### [YOUR OBJECTIVE]
Reproduce exactly the lines of this material that begin at the line with "Text of this" and end at the line with "Page text, block", both included. Omit the pictures and everything else.

### [SUPPLIED MATERIAL]
* * * * * * * * *

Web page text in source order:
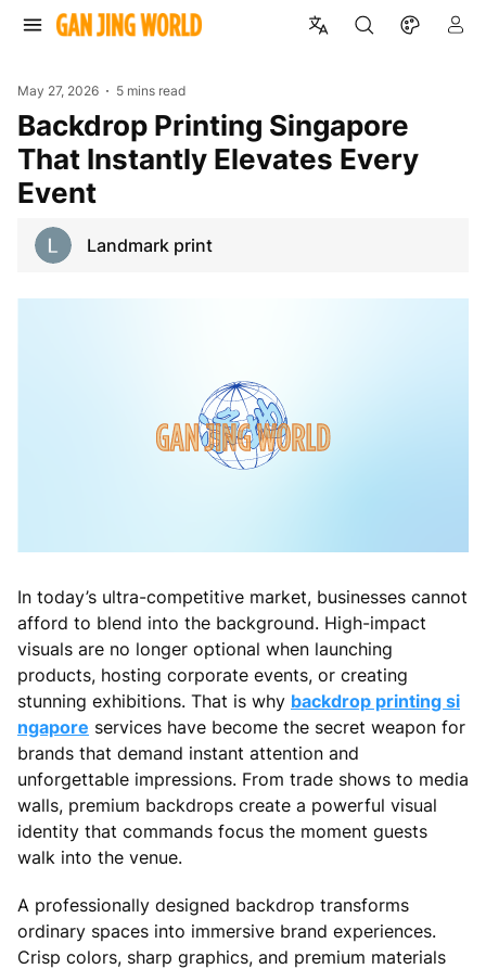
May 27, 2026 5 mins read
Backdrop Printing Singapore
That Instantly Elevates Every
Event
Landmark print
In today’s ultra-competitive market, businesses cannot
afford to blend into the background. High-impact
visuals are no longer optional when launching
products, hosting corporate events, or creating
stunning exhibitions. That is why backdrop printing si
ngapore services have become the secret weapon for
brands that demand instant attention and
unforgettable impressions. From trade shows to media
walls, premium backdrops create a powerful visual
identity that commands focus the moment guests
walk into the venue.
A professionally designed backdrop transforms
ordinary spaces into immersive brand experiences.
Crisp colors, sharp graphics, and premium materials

* * * * * * * * *

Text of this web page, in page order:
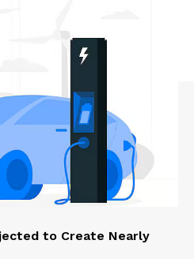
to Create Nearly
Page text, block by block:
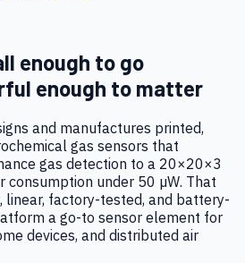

* * * * * * * * *

### [WRITTEN REPLY]
Text of this web page, in page order:
to Create Nearly
Page text, block by block:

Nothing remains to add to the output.